Те метались, выли, подбегали к тропе, бежали обратно. Звали нас за собой.

— Как мы ее спустим вниз?

— Я схожу за помощью, — ответил Павел, — а вы будете менять компрессы, надо хоть как–то ее охладить.

— Это будет слишком долго. Займет в лучшем случае день. У нее сердце может не выдержать. Давайте ее нести. Спальник вместо носилок. Вы возьмете запас воды, будем останавливаться, обтирать ее. На пол пути, если я сильно устану, вы сбегаете в село.

Кто там проводил эксперименты и говорил, что, мол, когда душа тело покидает, оно легче становится? Ерунда это. Душа человека вверх тянет, а Маша, у которой душа металась между телом и небесами, была тяжелой, как, как даже не знаю, с чем сравнить. Шли мы медленно, она хоть и худенькая, но по горной тропе, да спускать человека в спальнике… Я быстро поняла, что не справлюсь.

— Павел, стойте! Я не могу больше. — Я чувствовала себя виноватой, если бы я согласилась на его план! а так мы прошли совсем немного, силы у меня закончились, и ни вниз ни вверх я не смогла бы ее нести. — Если бы какую волокушу сделать, ее бы собаки смогли тянуть.

— Вы насмотрелись фильмов, Леночка, — Павел тяжело вздохнул. — Подождите.
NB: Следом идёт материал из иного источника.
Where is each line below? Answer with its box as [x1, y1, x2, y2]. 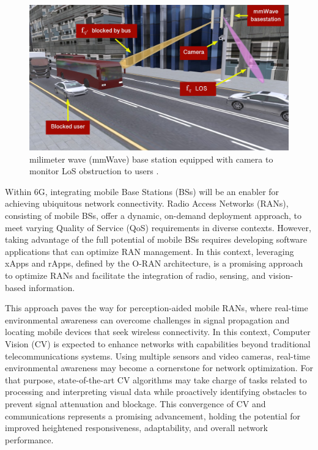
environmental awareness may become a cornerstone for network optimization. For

Собаки!

Они крутились возле нас, далеко не отбегали и продолжали выть. Павел устроил Машу поудобнее, достал рюкзак, порылся в нем, нашел листок бумаги и ручку и начал быстро писать. Потом вытащил из кармана какой–то ремешок и привязал собаке на шею вместе с запиской. Нагнулся и, глядя ей в глаза, сказал.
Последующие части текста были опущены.